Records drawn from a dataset
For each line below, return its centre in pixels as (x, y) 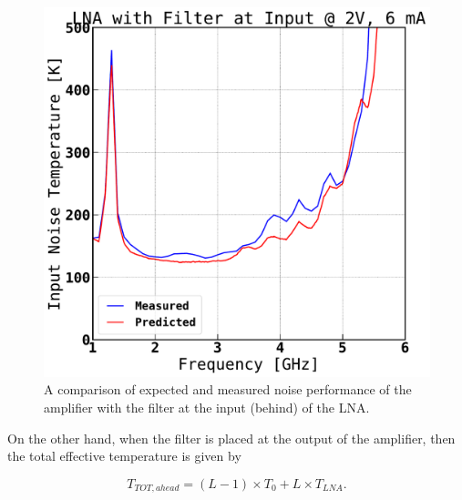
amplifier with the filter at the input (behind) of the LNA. (207, 407)
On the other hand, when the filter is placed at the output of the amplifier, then (231, 438)
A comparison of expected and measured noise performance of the (228, 389)
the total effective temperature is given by (124, 456)
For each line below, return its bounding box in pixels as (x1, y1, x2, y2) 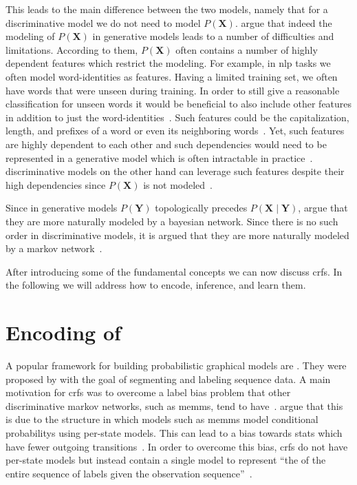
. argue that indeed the (235, 15, 332, 30)
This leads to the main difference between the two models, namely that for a (6, 2, 328, 16)
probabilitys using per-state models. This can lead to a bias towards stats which (6, 425, 343, 440)
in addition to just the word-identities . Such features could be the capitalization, (6, 110, 349, 124)
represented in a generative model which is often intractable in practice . (6, 150, 313, 165)
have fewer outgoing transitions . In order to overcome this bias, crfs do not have (6, 439, 348, 453)
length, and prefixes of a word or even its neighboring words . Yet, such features (6, 123, 345, 138)
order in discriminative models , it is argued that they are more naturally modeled (6, 227, 349, 242)
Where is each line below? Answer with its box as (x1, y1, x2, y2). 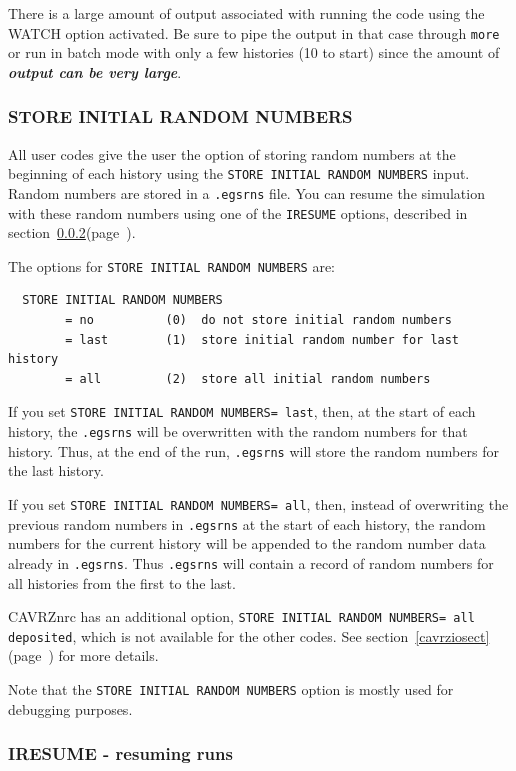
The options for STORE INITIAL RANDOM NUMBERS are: (8, 255, 336, 276)
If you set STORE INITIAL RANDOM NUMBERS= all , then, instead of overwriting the (8, 494, 509, 514)
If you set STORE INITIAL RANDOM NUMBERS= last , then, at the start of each (8, 401, 476, 422)
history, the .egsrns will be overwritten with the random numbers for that (8, 421, 468, 442)
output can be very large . (8, 61, 182, 82)
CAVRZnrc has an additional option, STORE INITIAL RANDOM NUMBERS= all (8, 606, 475, 627)
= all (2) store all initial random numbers (65, 371, 431, 386)
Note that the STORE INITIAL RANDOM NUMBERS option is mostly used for (8, 679, 454, 700)
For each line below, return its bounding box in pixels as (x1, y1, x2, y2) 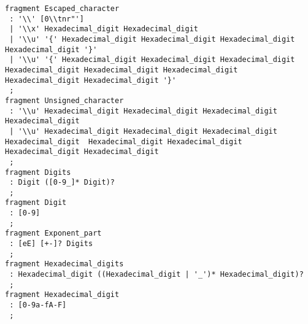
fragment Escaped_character (5, 4, 120, 13)
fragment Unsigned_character (5, 96, 124, 105)
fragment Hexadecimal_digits (5, 260, 124, 269)
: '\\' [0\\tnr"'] (9, 14, 84, 23)
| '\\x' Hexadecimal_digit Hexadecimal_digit (9, 25, 198, 34)
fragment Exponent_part (5, 229, 102, 238)
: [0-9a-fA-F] (9, 301, 67, 310)
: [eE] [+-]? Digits (9, 239, 93, 249)
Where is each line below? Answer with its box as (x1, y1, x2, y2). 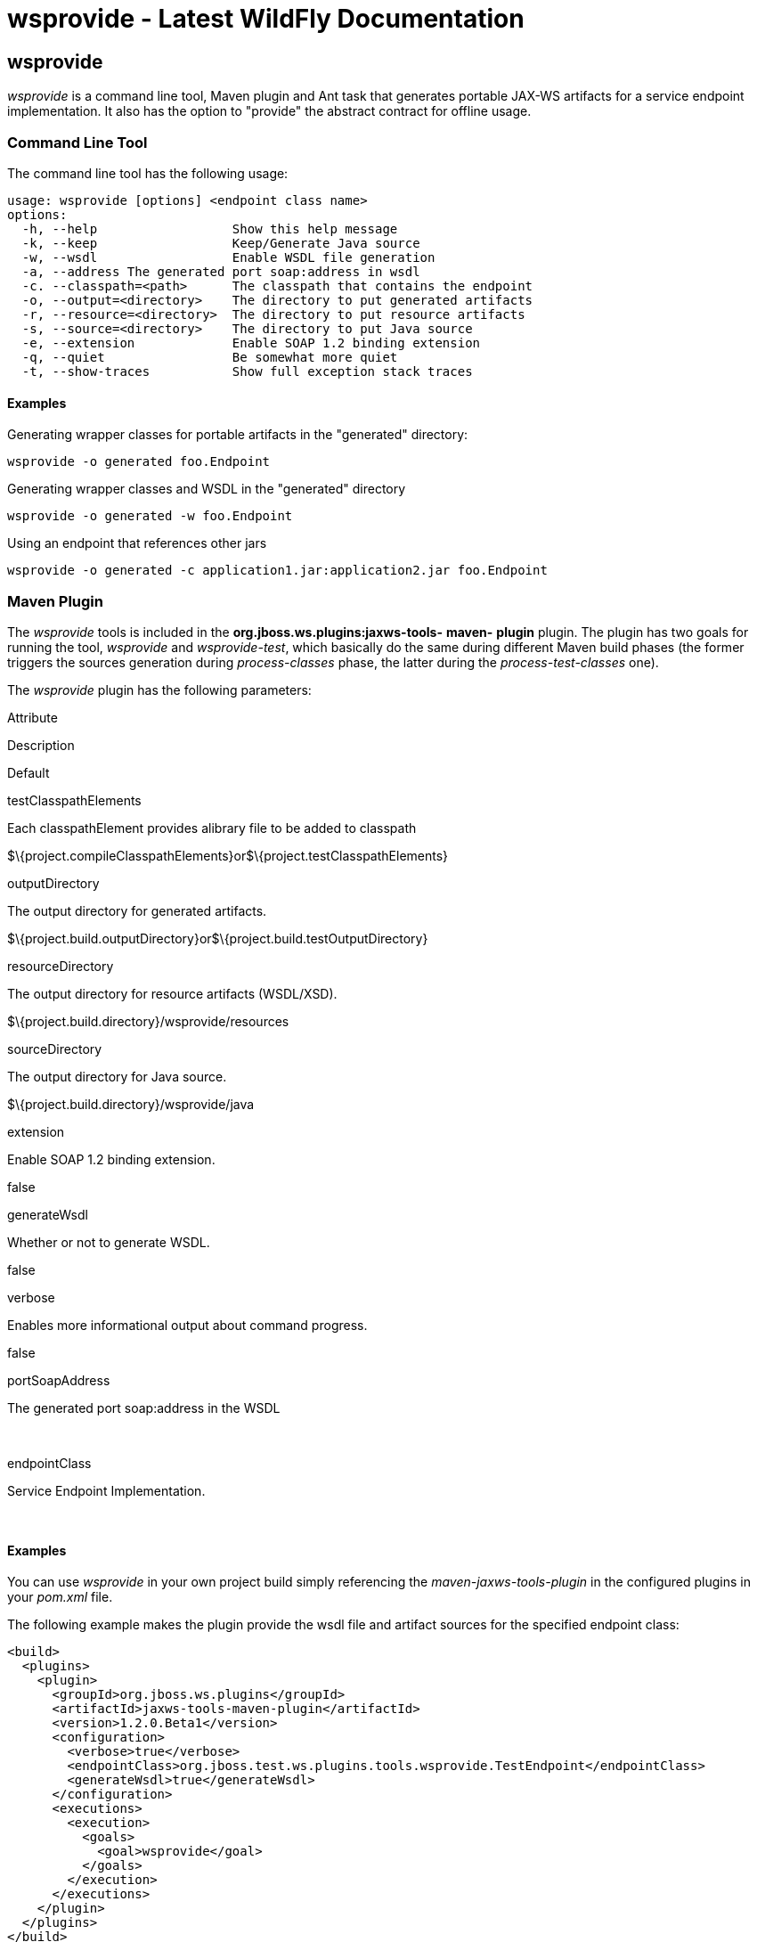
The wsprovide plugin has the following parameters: (7, 681, 312, 698)
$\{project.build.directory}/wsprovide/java (7, 1096, 255, 1112)
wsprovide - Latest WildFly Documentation (7, 4, 525, 34)
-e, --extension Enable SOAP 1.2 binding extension (21, 335, 481, 350)
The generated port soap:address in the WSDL (7, 1399, 281, 1416)
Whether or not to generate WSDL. (7, 1234, 210, 1250)
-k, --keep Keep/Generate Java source (21, 235, 420, 250)
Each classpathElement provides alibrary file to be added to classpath (7, 820, 417, 836)
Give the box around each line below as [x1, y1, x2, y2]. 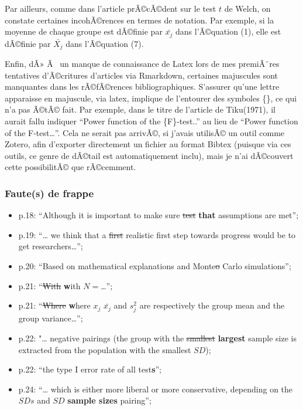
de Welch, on [224, 2, 271, 14]
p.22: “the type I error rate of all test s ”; [18, 363, 161, 375]
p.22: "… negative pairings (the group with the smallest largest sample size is [18, 331, 297, 344]
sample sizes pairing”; [67, 394, 151, 406]
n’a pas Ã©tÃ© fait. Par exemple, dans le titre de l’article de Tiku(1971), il [5, 103, 276, 116]
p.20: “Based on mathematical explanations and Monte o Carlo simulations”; [18, 260, 291, 272]
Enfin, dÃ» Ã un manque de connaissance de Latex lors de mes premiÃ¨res [5, 57, 280, 70]
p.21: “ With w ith [18, 279, 81, 292]
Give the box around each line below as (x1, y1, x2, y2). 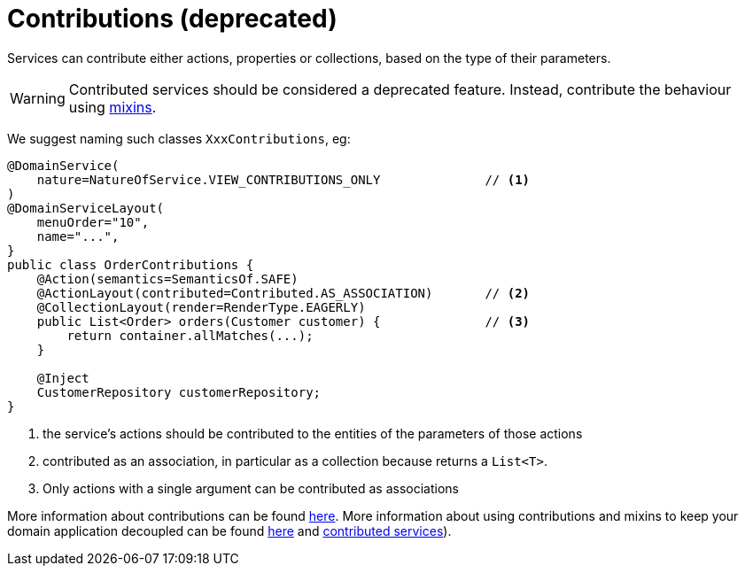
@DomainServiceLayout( (7, 200, 165, 215)
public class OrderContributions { (7, 257, 254, 272)
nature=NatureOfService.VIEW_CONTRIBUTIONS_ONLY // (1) (36, 172, 531, 187)
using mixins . (68, 97, 157, 116)
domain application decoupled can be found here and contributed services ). (7, 523, 452, 538)
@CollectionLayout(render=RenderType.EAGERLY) (36, 299, 366, 314)
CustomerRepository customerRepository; (36, 384, 322, 399)
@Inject (36, 370, 89, 385)
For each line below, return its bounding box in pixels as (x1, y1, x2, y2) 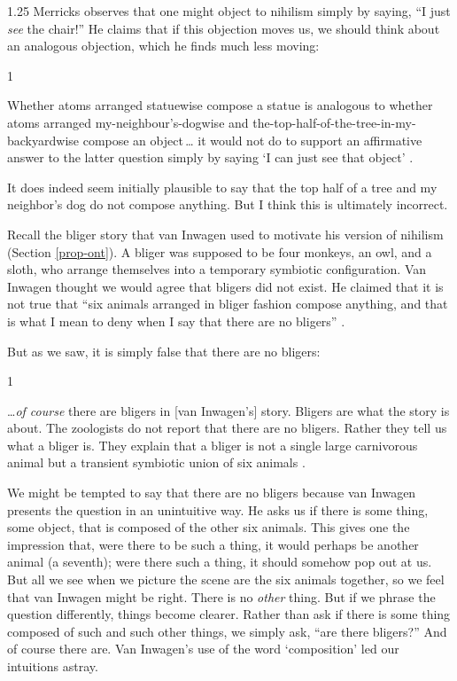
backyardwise (7, 130, 80, 149)
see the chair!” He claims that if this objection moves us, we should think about (7, 19, 440, 37)
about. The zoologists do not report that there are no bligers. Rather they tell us (7, 419, 447, 437)
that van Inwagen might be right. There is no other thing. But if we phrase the (7, 587, 436, 606)
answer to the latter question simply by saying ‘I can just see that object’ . (7, 148, 414, 167)
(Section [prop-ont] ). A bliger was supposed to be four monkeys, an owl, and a (7, 242, 432, 261)
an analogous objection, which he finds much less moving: (7, 36, 320, 55)
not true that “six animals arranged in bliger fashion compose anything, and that (7, 294, 448, 313)

▶ [Your assignment]: Reproduce only the lines from the beginning of the data through the line that contains "If you set STORE INITIAL RANDOM NUMBERS= all", both included, and please drop the pictures.

▶ [Reply to the exercise]:
For each line below, return its centre in pixels as (x, y) 
amplifier with the filter at the input (behind) of the LNA. (207, 407)
On the other hand, when the filter is placed at the output of the amplifier, then (231, 438)
A comparison of expected and measured noise performance of the (228, 389)
the total effective temperature is given by (124, 456)
For each line below, return its bounding box in pixels as (x1, y1, x2, y2) 
. argue that indeed the (235, 15, 332, 30)
This leads to the main difference between the two models, namely that for a (6, 2, 328, 16)
probabilitys using per-state models. This can lead to a bias towards stats which (6, 425, 343, 440)
in addition to just the word-identities . Such features could be the capitalization, (6, 110, 349, 124)
represented in a generative model which is often intractable in practice . (6, 150, 313, 165)
have fewer outgoing transitions . In order to overcome this bias, crfs do not have (6, 439, 348, 453)
length, and prefixes of a word or even its neighboring words . Yet, such features (6, 123, 345, 138)
order in discriminative models , it is argued that they are more naturally modeled (6, 227, 349, 242)
Where is each line below? Answer with its box as (x1, y1, x2, y2). 
The options for STORE INITIAL RANDOM NUMBERS are: (8, 255, 336, 276)
If you set STORE INITIAL RANDOM NUMBERS= all , then, instead of overwriting the (8, 494, 509, 514)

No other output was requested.